ANC, antenatal care.

https://doi.org/10.1371/journal.pone.0139048.g001

The estimated total cost of ANC services in OOH was US$19,408–60,650; uncomplicated deliveries accounted for a total cost of US$4,825–13,600 and complicated deliveries from US$5,510–6,289. Total cost for maternal services varied from US$29,744 to US$80,539, with ANC services accounting for 65 to 75% of these costs, due to the high level of utilisation. The average annualised above-service program cost calculated over the full period 2006–2018 was estimated to be US$ 24.1 per enrolee.

Cost-effectiveness of KSHI maternal care

In Table 2, we present the cohort and outcomes distribution for 10,000 pregnant women simulated for each scenario.

In the KSHI scenario, the higher utilization of ANC and EOC translates into a lower number of sepsis and hypertensive disorder cases. The number of cases of post-partum haemorrhage and obstructed labour are the same in both scenarios because it was assumed that these complications have an incidence that is independent of previous access to healthcare; however, the outcomes of those complications do vary.
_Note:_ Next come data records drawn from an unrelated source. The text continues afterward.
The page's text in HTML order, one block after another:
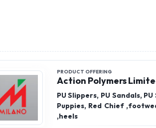
PRODUCT OFFERING
Action Polymers
PU Slippers, PU Sandals,
Puppies, Red Chief
,heels
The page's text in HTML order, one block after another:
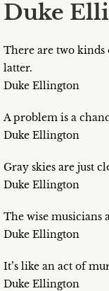
Duke
There are two kinds
latter.
Duke Ellington
A problem is a
Duke Ellington
Gray skies are just
Duke Ellington
The wise musicians
Duke Ellington
It’s like an act of
Duke Ellington
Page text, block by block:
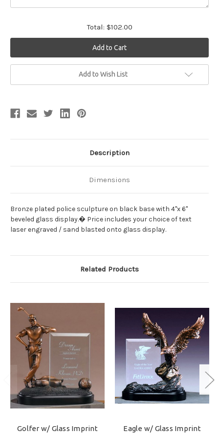
Total: $102.00
Add to Wish List
Description
Dimensions
Bronze plated police sculpture on black base with 4"x 6"
beveled glass display.� Price includes your choice of text
laser engraved / sand blasted onto glass display.
Related Products
Golfer w/ Glass Imprint
Eagle w/ Glass Imprint
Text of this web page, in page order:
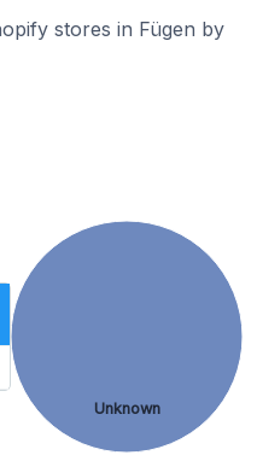
stores in Fügen by
Unknown
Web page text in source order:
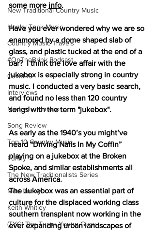
New Traditional Country Music
Honky Tonk Music
Country Music Travels
#OnTheBrink Podcast
Covid-19
Interviews
Nashville tornado
Song Review
Top 10 Country Music
Funny
The New Traditionalists Series
Moe Bandy
Keith Whitley
(TYG) The Texas Young Guns
some more info.
Have you ever wondered why we are so
enamored by a dome shaped slab of
glass, and plastic tucked at the end of a
bar?  I think the love affair with the
jukebox is especially strong in country
music. I conducted a very basic search,
and found no less than 120 country
songs with the term "jukebox".
As early as the 1940’s you might’ve
heard “Driving Nails In My Coffin”
playing on a jukebox at the Broken
Spoke, and similar establishments all
across America.
The Jukebox was an essential part of
culture for the displaced working class
southern transplant now working in the
ever expanding urban landscapes of
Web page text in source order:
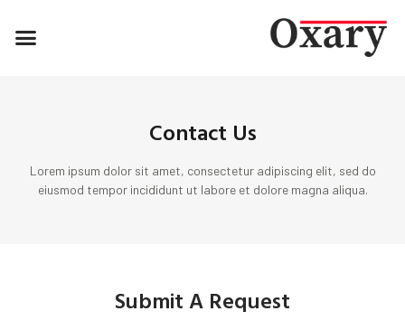
Contact Us
Lorem ipsum dolor sit amet, consectetur adipiscing elit, sed do
eiusmod tempor incididunt ut labore et dolore magna aliqua.
Submit A Request
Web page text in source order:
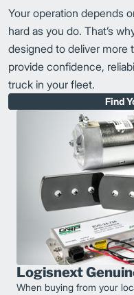
Your operation depends
hard as you do. That’s
designed to deliver
provide confidence,
truck in your fleet.
Find
Logisnext
When buying from your
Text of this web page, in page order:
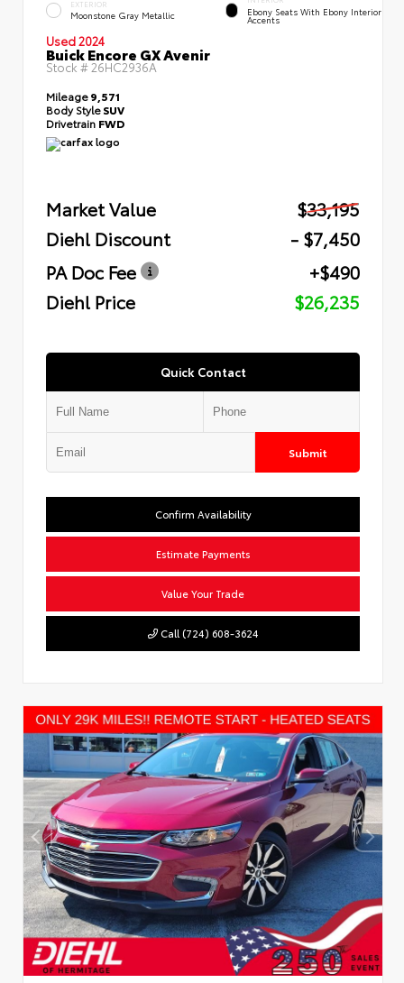
EXTERIOR
Moonstone Gray Metallic Ebony Seats With Ebony Interior
Accents
Used 2024
Buick Encore GX Avenir
Stock #26HC2936A
Mileage9,571
Body StyleSUV
Drivetrain FWD
Market Value
$33,195
Diehl Discount
- $7,450
PA Doc Fee
+$490
Diehl Price
$26,235
Quick Contact
Submit
Confirm Availability
Estimate Payments
Value Your Trade
Call (724) 608-3624
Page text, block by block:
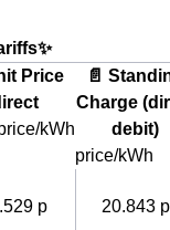
Price
kWh
📄
Charge
debit)
price/kWh
p 20.843 p
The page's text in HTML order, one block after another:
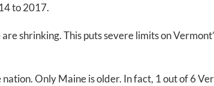
to 2017.
shrinking. This puts severe limits on
Only Maine is older. In fact, 1 out of 6
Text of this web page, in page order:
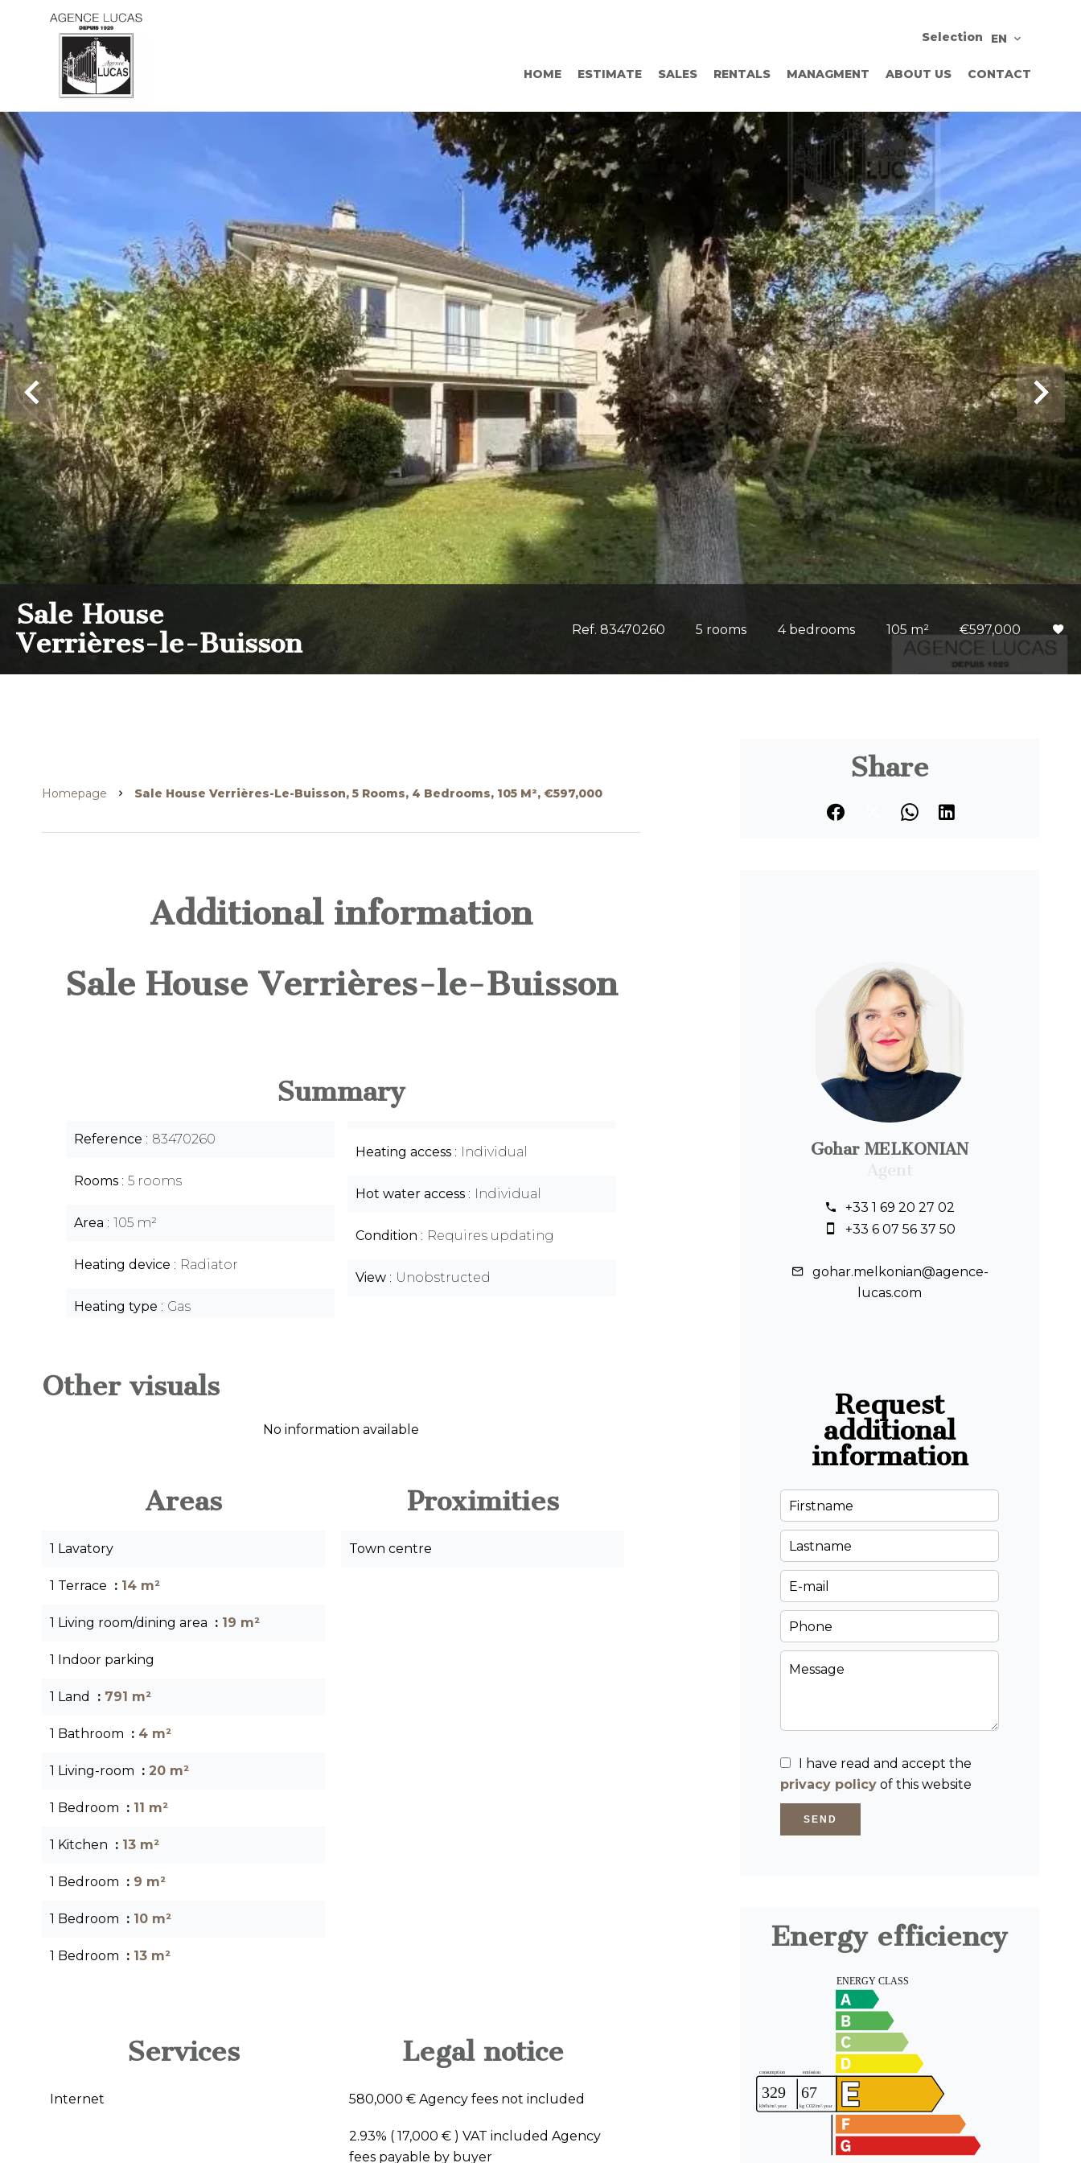
Selection EN
HOME ESTIMATE SALES RENTALS MANAGMENT ABOUT US CONTACT
Sale House
Verrières-le-Buisson
Ref. 83470260 5 rooms 4 bedrooms 105 m² €597,000
Homepage Sale House Verrières-Le-Buisson, 5 Rooms, 4 Bedrooms, 105 M², €597,000
Additional information
Sale House Verrières-le-Buisson
Summary
Reference 83470260
Rooms 5 rooms
Area 105 m²
Heating device Radiator
Heating type Gas
Heating access Individual
Hot water access Individual
Condition Requires updating
View Unobstructed
Other visuals
No information available
Areas
1 Lavatory
1 Terrace 14 m²
1 Living room/dining area 19 m²
1 Indoor parking
1 Land 791 m²
1 Bathroom 4 m²
1 Living-room 20 m²
1 Bedroom 11 m²
1 Kitchen 13 m²
1 Bedroom 9 m²
1 Bedroom 10 m²
1 Bedroom 13 m²
Proximities
Town centre
Services
Internet
Legal notice
580,000 € Agency fees not included
2.93% ( 17,000 € ) VAT included Agency
fees payable by buyer
Share
Gohar MELKONIAN
+33 1 69 20 27 02
+33 6 07 56 37 50
gohar.melkonian@agence-
lucas.com
Request
additional
information
I have read and accept the
privacy policy of this website
SEND
Energy efficiency
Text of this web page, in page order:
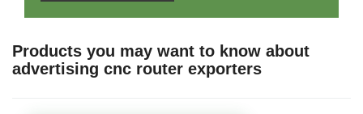
Products you may want to know about
advertising cnc router exporters
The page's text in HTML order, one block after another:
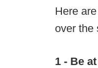
Here
over the
1 - Be

Indeed, we observed fewer deaths in the KSHI scenario as opposed to the standard of care scenario, with an estimated total of 47 deaths averted per 10,000 deliveries.

In Table 3, we present the total cost for each scenario, the total number of DALYs, and the incremental cost-effectiveness ratio for the KSHI scenario compared to the standard of care for both the primary estimate and alternative base case assumptions.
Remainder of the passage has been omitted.